Wu A W
Department of Gastrointestinal Cancer, Unit Ⅲ, Peking University Cancer Hospital & Institute, Key Laboratory of Carcinogenesis and Translational Research (Ministry of Education), Bejing 100142, China.
Zhonghua Wei Chang Wai Ke Za Zhi. 2020 Mar 25;23(3):225-229. doi: 10.3760/cma.j.cn.441530-20200224-00076.
The comprehensive treatment of solid tumor has become a mature treatment model. Under this model, many tumors, such as breast cancer, anal squamous cell carcinoma, rectal gastrointestinal stromal tumor and rectal cancer, are undergoing the evolutionary process of reducing the extent of surgery and witnessing an increasing demand for organ preservation. Watch and wait (W&W) after neoadjuvant chemoradiation therapy (nCRT) for rectal cancer is a hot topic in recent years. Available data suggest that patients with clinical or expected pathologic complete remission who adopt a W&W strategy are more likely to achieve an outcome similar to surgery, but with a significant improvement in quality of life. From the perspective of the evolution of surgical oncology, it is necessary to conduct further researches on patient screening, strategy improvement, evaluation optimization, and risk control during implementation. Encouraging doctor-patient shared decision-making, adequate patient communication and informed consent, careful design and practice of clinical research, and accumulation of high-level evidence are crucial to this effort. The concept of "intentional W&W" will help to promote the researches, and we should also be alert to the challenges and risks in the implementation process.

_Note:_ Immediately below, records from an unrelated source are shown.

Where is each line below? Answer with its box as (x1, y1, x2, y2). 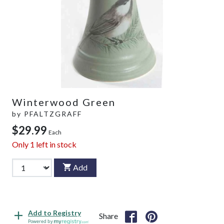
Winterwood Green (12, 95, 115, 108)
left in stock (34, 139, 76, 149)
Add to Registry (28, 208, 81, 217)
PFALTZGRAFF (24, 109, 82, 118)
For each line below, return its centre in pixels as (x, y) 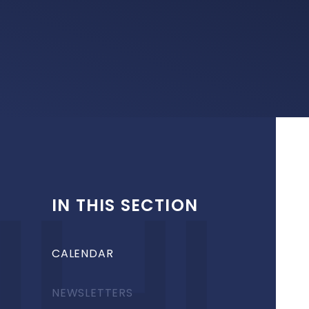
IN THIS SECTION (125, 205)
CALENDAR (83, 253)
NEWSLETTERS (92, 293)
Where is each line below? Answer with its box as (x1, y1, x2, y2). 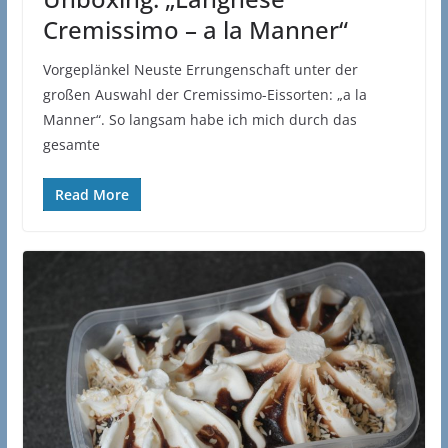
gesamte (42, 134, 100, 154)
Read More (54, 184, 129, 204)
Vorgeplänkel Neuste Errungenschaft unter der (42, 59, 358, 79)
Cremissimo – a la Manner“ (42, 12, 348, 46)
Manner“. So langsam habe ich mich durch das (42, 109, 357, 129)
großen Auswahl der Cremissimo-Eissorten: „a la (42, 84, 367, 104)
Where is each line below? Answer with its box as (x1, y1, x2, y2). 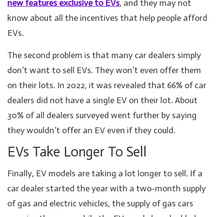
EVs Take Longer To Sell (7, 143, 147, 160)
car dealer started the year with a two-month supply (7, 183, 206, 194)
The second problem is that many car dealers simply (7, 49, 201, 61)
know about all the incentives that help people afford (7, 12, 207, 23)
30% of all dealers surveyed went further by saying (7, 109, 197, 121)
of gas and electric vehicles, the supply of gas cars (7, 198, 193, 209)
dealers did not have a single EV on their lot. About (7, 94, 198, 106)
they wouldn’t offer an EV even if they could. (7, 124, 175, 136)
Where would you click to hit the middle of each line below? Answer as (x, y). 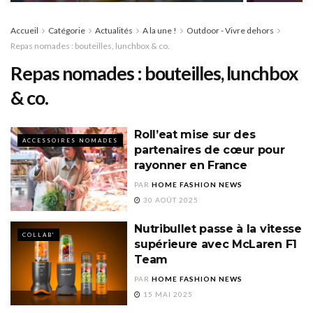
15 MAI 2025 (167, 294)
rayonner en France (191, 166)
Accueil (24, 31)
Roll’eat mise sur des (195, 135)
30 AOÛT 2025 (170, 200)
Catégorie (67, 31)
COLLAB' (38, 235)
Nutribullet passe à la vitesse (218, 229)
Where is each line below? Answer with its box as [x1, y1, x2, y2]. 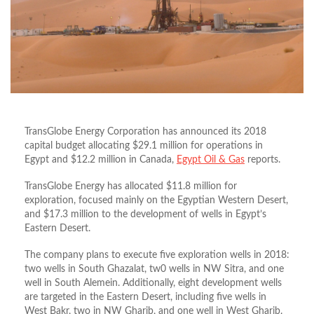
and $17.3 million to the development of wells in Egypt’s [25, 209, 266, 219]
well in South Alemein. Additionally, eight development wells [25, 278, 282, 288]
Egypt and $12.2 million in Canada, [25, 154, 177, 165]
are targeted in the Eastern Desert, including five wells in [25, 292, 266, 302]
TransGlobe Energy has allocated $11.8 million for [25, 181, 237, 191]
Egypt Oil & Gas [177, 154, 245, 165]
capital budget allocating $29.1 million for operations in [25, 140, 263, 151]
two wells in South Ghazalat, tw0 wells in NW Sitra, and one [25, 264, 284, 274]
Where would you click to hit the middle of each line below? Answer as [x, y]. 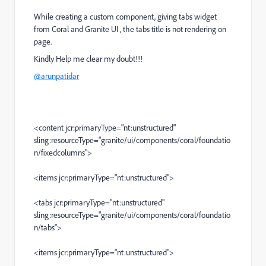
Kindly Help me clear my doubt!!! [88, 59]
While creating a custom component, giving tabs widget [125, 17]
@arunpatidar [56, 76]
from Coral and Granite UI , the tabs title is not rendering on [130, 29]
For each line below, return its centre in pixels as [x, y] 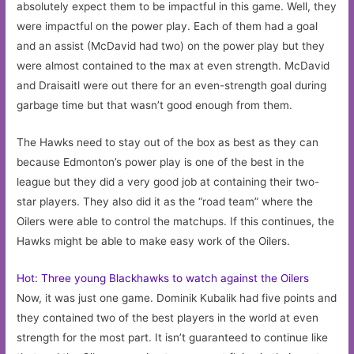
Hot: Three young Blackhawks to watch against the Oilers [163, 278]
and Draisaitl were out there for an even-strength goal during [172, 86]
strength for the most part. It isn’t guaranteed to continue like [173, 337]
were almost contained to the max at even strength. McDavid [173, 66]
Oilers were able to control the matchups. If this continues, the [176, 221]
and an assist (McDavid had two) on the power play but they [171, 46]
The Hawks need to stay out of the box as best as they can [168, 142]
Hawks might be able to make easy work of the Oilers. [154, 241]
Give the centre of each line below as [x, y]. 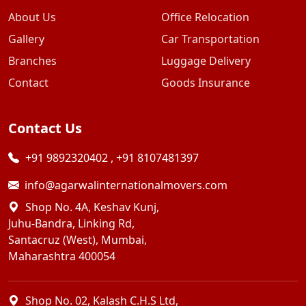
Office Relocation [205, 17]
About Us [32, 17]
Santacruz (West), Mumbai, [78, 240]
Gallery [26, 39]
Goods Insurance [206, 83]
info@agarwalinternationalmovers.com [126, 185]
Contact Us [45, 128]
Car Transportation [210, 39]
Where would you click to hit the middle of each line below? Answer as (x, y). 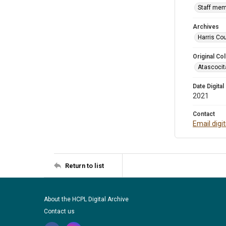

实体肿瘤的综合治疗已成为一种成熟的治疗模式。在这种模式下,许多肿瘤,如乳腺癌、肛管鳞状细胞癌、直肠胃肠道间质瘤和直肠癌,正经历着手术范围缩小的演变过程,并且对器官保留的需求日益增加。直肠癌新辅助放化疗(nCRT)后的观察等待(W&W)是近年来的一个热门话题。现有数据表明,采用观察等待策略的临床或预期病理完全缓解的患者更有可能获得与手术相似的结果,但生活质量有显著改善。从外科肿瘤学的发展角度来看,有必要在实施过程中对患者筛选、策略改进、评估优化和风险控制进行进一步研究。鼓励医患共同决策、充分的患者沟通和知情同意、精心设计和开展临床研究以及积累高级别证据对这项工作至关重要。“有意观察等待”的概念将有助于推动相关研究,同时我们也应警惕实施过程中的挑战和风险。